Santiago Montero es un personaje anómalo en el panorama empresarial catalán: se preocupa por los asuntos públicos. Está convencido de que si lo público cojea, toda la economía descarrila. Hoy, ya retirado, se dedica a ampliar sus estudios sobre tres cuestiones que le han apasionado durante años: el sistema ferroviario y el aeroportuario, en primer lugar, y últimamente la corrupción. La pública y la privada, porque piensa que detrás de un funcionario corrompido acostumbra a haber un empresario corruptor. Esta misma semana ha organizado una tertulia sobre la corrupción en el Ateneo Barcelonés. En su intervención analizó las raíces de la corrupción, prescindiendo de tecnicismos jurídicos, para concluir que en Cataluña los casos detectados muestran que falló todo, desde los medios de comunicación, que callaron durante años, a los mecanismos de control, empezando por la Generalitat. Una Generalitat que se hizo a la medida de Convergència, prescindiendo de las necesidades y posibilidades que se abrían en aquellos años.
Así lo explicaba: el nacionalismo catalán (que durante el franquismo se había financiado gracias en parte a aportaciones voluntarias de algunos bancos y amigos de las empresas catalanas) “se ofuscó” y “la crisis de 1980-84 destruyó el viejo sistema”, alterando el proceso de aportación de recursos, de modo que éstos “se escaparon de las manos del líder y terminaron de la manera más chapucera en manos de su propia familia”.
El resultado fue que la acción corruptora acabó devorando al conjunto de la sociedad catalana, sobre todo porque se percibía una notable impunidad entre los corruptos.
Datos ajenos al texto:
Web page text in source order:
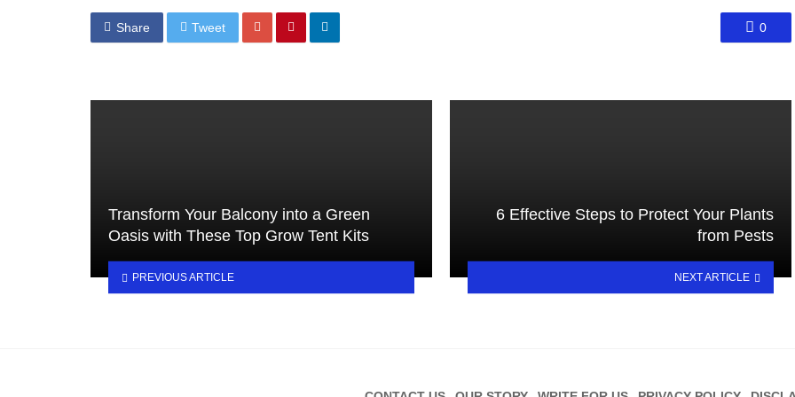
Share Tweet 0
Transform Your Balcony into a Green
Oasis with These Top Grow Tent Kits
PREVIOUS ARTICLE
6 Effective Steps to Protect Your Plants
from Pests
NEXT ARTICLE
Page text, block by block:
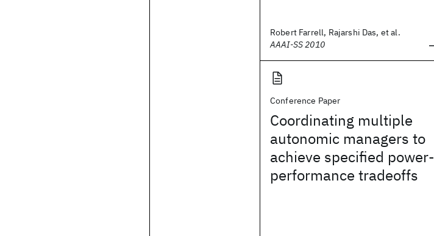
Robert Farrell, Rajarshi Das, et al.
AAAI-SS 2010
Conference Paper
Coordinating multiple
autonomic managers to
achieve specified power-
performance tradeoffs
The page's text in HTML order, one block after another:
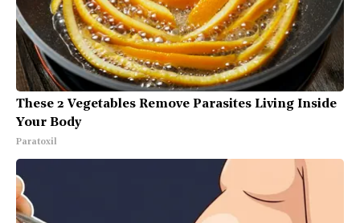
These 2 Vegetables Remove Parasites Living Inside
Your Body
Paratoxil
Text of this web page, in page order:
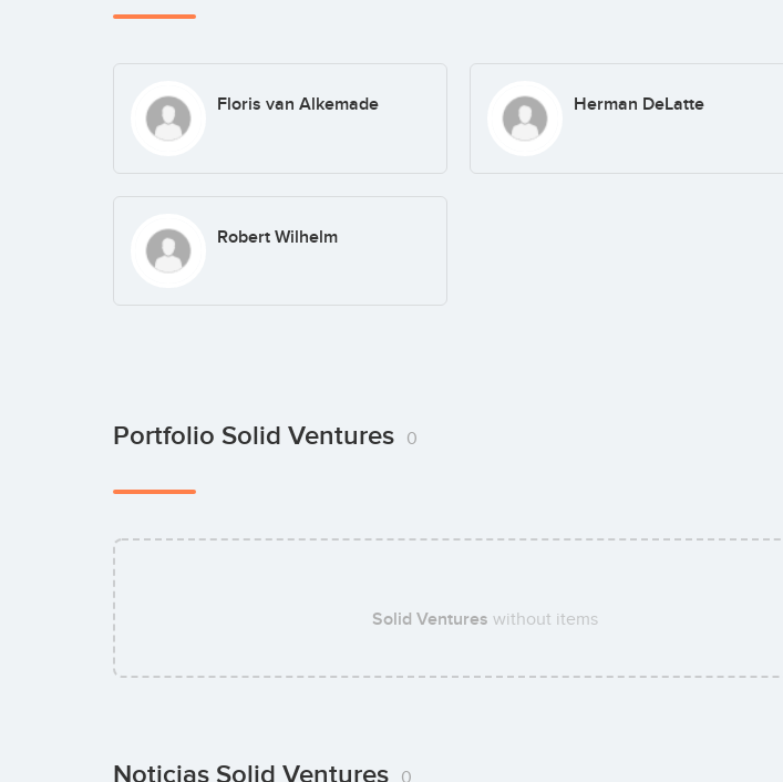
Floris van Alkemade Herman DeLatte
Robert Wilhelm
Portfolio Solid Ventures 0
Solid Ventures without items
Noticias Solid Ventures 0
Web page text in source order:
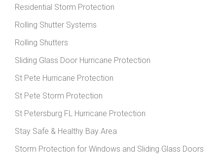
Residential Storm Protection
Rolling Shutter Systems
Rolling Shutters
Sliding Glass Door Hurricane Protection
St Pete Hurricane Protection
St Pete Storm Protection
St Petersburg FL Hurricane Protection
Stay Safe & Healthy Bay Area
Storm Protection for Windows and Sliding Glass Doors
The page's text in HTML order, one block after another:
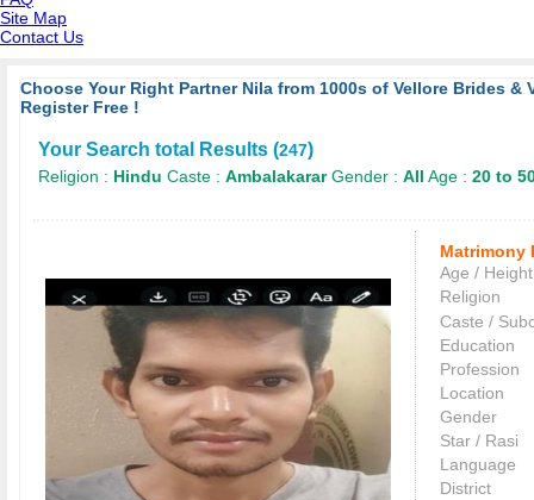
Site Map
Contact Us
Choose Your Right Partner Nila from 1000s of Vellore Brides &
Register Free !
Your Search total Results (247)
Religion : Hindu Caste : AmbalakararGender : All Age : 20 to
Matrimony
Age / Height
Religion
Caste /
Education
Profession
Location
Gender
Star / Rasi
Language
District
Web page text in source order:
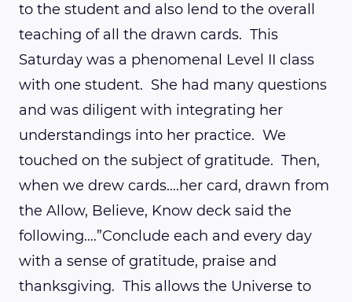
to the student and also lend to the overall
teaching of all the drawn cards. This
Saturday was a phenomenal Level II class
with one student. She had many questions
and was diligent with integrating her
understandings into her practice. We
touched on the subject of gratitude. Then,
when we drew cards….her card, drawn from
the Allow, Believe, Know deck said the
following….”Conclude each and every day
with a sense of gratitude, praise and
thanksgiving. This allows the Universe to
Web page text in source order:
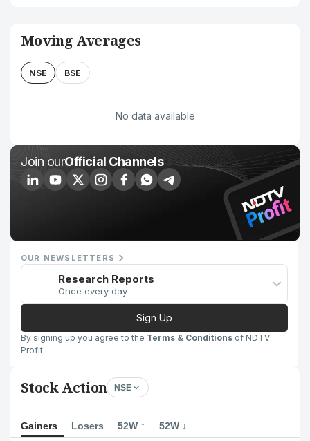
Moving Averages
NSE BSE
No data available
Join ourOfficial Channels
OUR NEWSLETTERS
Research Reports
Once every day
Sign Up
By signing up you agree to the Terms & Conditions of NDTV
Profit
Stock Action NSE
Gainers Losers 52W ↑ 52W ↓

La corrupción es histórica, aunque con diversos grados, según los territorios y las leyes, pero en el caso catalán, el último gran impulso se produce durante la guerra civil (que algunos historiadores sostienen que no termina en 1939 sino que se prolonga hasta 1952, al menos en lo que al comportamiento del bando vencedor se refiere).
Los partidos se empeñan, en general, en sostener que la corrupción es un elemento excepcional en la vida cotidiana. No lo cree así Montero, ni tampoco el catedrático de la Pompeu Fabra, Carles Ramió.
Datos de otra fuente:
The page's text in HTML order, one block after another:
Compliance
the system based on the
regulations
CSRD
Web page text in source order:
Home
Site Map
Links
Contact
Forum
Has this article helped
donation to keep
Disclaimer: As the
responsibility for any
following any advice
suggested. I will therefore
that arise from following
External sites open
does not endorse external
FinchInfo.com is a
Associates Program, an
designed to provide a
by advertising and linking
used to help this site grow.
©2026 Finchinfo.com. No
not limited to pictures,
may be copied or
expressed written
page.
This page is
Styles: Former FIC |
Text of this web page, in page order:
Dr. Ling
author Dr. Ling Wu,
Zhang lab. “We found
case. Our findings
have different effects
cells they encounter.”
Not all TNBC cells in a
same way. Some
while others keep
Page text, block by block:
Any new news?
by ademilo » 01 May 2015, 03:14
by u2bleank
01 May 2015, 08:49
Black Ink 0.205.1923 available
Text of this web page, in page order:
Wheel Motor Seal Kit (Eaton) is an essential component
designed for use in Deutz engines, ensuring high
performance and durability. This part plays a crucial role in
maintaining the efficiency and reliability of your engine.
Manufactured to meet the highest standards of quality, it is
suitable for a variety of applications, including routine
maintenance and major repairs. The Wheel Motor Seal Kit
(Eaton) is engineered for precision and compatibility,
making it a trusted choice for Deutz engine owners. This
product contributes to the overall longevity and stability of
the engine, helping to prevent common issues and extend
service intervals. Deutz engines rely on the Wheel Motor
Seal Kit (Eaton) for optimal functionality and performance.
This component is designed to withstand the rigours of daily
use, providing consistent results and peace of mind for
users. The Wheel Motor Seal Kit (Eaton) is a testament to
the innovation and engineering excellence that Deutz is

La tertulia de Montero es su segunda intervención pública alertando directamente del fenómeno de la corrupción. La primera se produjo hace un par de años, coincidiendo con la publicación de un libro de Ramió cuyo título es un claro incentivo para no leerlo: La renovación de la función pública. De no ser por eso, este volumen hubiera sido un best seller, porque es una mina de datos sobre el latrocinio institucionalizado. Lo anuncia en el subtítulo: Estrategias para frenar la corrupción política en España, pero ¿quién lee los subtítulos?
He aquí algunas de las cifras que ofrece: La contratación pública en España oscila en torno a los 194.000 millones de euros (18,5% del PIB) y los sobrecostes que genera suponen unos 48.000 millones. Añádase el fraude estimado por los inspectores de Hacienda, que asciende a 79.000 millones de euros anuales. El resultado es que el fraude reduce los ingresos del Estado en unos 127.000 millones anuales. Con este dinero no hubiera habido que hacer ni un solo recorte sanitario ni en educación ni en tantos otros frentes.
El reparto de los 48.000 millones que los empresarios ingresan por sobrecostes no justificados en las obras se destina a pagar las comisiones que financian ilegalmente a los partidos políticos, sugiere Ramió, y confirma Montero. Pero ese dinero no se reparte de forma equitativa. Ramió sugiere que las mordidas para los partidos no superan los 2.000 millones y que el empresariado corruptor se queda directamente con los 46.000 millones restantes.
El resultado de este desbarajuste es el anclaje en el subdesarrollo tecnológico de las empresas catalanas y españolas, porque hoy por hoy es más rentable invertir en corromper que en innovar y abaratar costes.
Y para que no sólo los empresarios (algunos, no todos) queden como los malos, vale la pena citar un caso de corrupción (legal) de baja intensidad, citado en el libro. Un señor diputado, aprovechando que sus señorías no pagan en el tren, viajaba cada mediodía en el AVE entre Madrid y Ciudad Real. Iba y venía y aprovechaba que en preferente la comida está incluida para ahorrarse ese gasto. Quizás sea un abuso del lenguaje, pero esta miseria sólo se le puede ocurrir a un miserable.